Netflix is the world's leading streaming entertainment service with over 209 million paid memberships in over 190 countries enjoying TV series, documentaries, and feature films across a wide variety of genres and languages. Members can watch as much as they want, anytime, anywhere, on any Internet-connected screen. Members can play, pause and resume watching, all without commercials or commitments.
About the Team:
We build and support products such as Titus , our multi-tenant Kubernetes-based container platform and runtime, which enable and enhance fleet-wide agility, efficiency, and reliability while empowering engineers through valuable abstractions and reduced operational burden. We take an active role in driving our compute primitives forward, evolving them to meet our customer’s needs.
The Compute Platform’s products power workloads across our Data Platforms, Stream Processing, Studio and Content, Encoding, Streaming, Content Delivery, Machine Learning, and Engineering Tooling.
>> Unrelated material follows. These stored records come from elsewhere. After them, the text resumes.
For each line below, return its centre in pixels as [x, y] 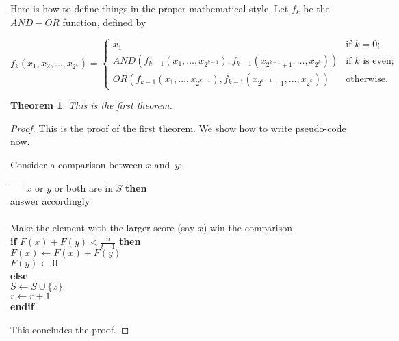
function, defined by [104, 22]
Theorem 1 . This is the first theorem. [91, 105]
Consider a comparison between [77, 165]
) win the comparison [248, 228]
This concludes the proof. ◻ [70, 330]
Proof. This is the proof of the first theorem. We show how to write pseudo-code [178, 128]
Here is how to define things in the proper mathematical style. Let [150, 8]
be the [317, 8]

We provide a worldwide highly available compute fabric launching over a million containers every day. As a critical component of our streaming service, the container management platform is a tier-one system. The team not only designs and develops this tier-one system but also operates and supports it 24x7.
About the Role:
We are looking for a Senior Software Engineer to join us in growing our Compute Platform built on our Kubernetes-based container platform. In this role, you will work on our container orchestration system, with a focus on enabling a best-in-class experience for machine learning and big data processing workloads, and batch-enabled platforms running on top of our products.
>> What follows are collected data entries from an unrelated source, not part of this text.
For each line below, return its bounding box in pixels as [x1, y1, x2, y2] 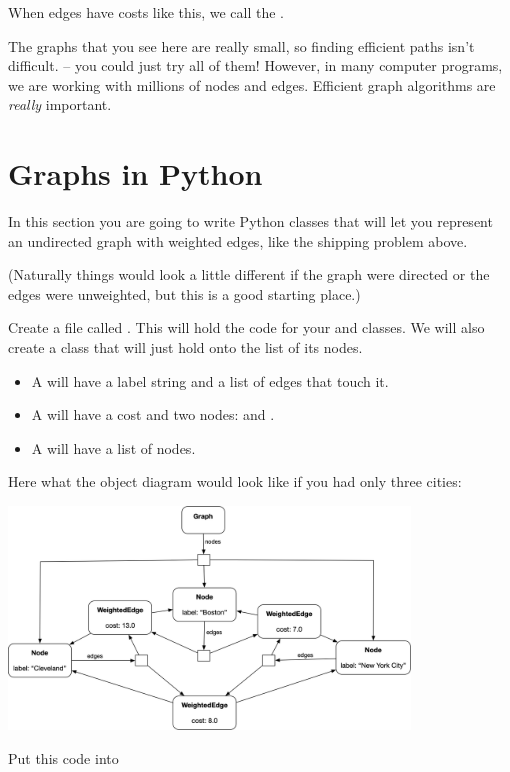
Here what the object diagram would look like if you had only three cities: [8, 471, 462, 492]
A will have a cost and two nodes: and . [31, 404, 275, 425]
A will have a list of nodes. [31, 437, 196, 458]
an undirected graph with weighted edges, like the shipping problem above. [8, 230, 468, 251]
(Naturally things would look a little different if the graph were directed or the [8, 264, 490, 285]
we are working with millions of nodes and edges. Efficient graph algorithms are [8, 74, 496, 95]
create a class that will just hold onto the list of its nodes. [8, 337, 363, 358]
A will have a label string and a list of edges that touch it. [31, 370, 389, 391]

People who do well in this role are self-motivated engineers experienced at building and supporting distributed systems, who love to delight the customer both in terms of regularly delivering value as well as in providing stellar support for our products. A proven ability to successfully tackle complex and ambiguous problems and deliver quality results quickly are essential skills for this role.
We believe talent is equally geographically distributed but opportunities are not. Our US-based team is happy to embrace remote work and our general support hours are 10am - 4pm Pacific Time. We believe safe spaces where everyone can be their authentic selves is the key to a strong team so we welcome and embrace all identities, cultures, and backgrounds.
What we are building
· A globally available and extensible container runtime and orchestration platform, built on Kubernetes
· Advanced and industry-leading ML-based scheduling across service and batch jobs, including capacity management, bin packing, and over-subscription, fault-tolerance, and cross workload optimization
· An operationally resilient and global-scale control plane
· An intelligent and full-featured batch system supporting optimized scheduling and management of all workload types
· Linux and container runtimes providing industry-leading security and multi-tenant isolation with deep integration to AWS EC2 networking and security as well as Netflix platform infrastructure systems
· Creating clarity within ambiguity to produce and execute designs and plans
· Participating in the creation and curation of a fantastic team culture
· Championing projects, managing and communicating impact, and delivering results
· Collaborating with the team, Product Managers, partners, and stakeholders on our roadmap
· Operating our systems and responding to incidents, issues, and user support requests as part of an on-call rotation
· Evolving the platform to solve novel challenges while handling web-scale load
Skills we are looking for
· Ability to break down abstract problems into concrete solutions
· Demonstrated experience in improving the reliability and operational automation of complex, multi-tier systems
· Experience beyond the usage of container management platforms and/or container runtimes. Specifically, we are looking for engineers who have extended and improved these platforms vs. operated them.
· Experience with addressing performance issues across the whole stack from applications to operating systems
· Ability to program across the core project languages Java and Golang
What sets you apart
· Experience building a business-critical large-scale distributed system with extreme availability
· Understanding of systemic security challenges within infrastructure-as-a-service offerings
· Demonstrated community advocacy or open source contribution
· Deep experience with batch systems such as Luigi, Airflow, AWS Batch, Chronos, or other big data infrastructure platforms
What might be interesting to you
· Identifying and implementing improvements to systems and architecture with Netflix-wide impact
· Working with stunning colleagues at the top of their field
· A demonstrated commitment (including funding and time) to creating a more inclusive working environment and diverse workforce
· The ability to choose between working remotely or in the office
Does this sound interesting? Or does this sound interesting-but-intimidating? Please don’t self-select out, let’s figure it out together. We’d love to talk to you!
Netflix is a global company, with a diverse member base, which is why the content we produce reflects that: global perspectives, global stories. As we grow globally, we know that we must have the most talented employees with diverse backgrounds, cultures, perspectives, and experiences to support our innovation and creativity. We are an equal opportunity employer and strive to build balanced teams from all walks of life.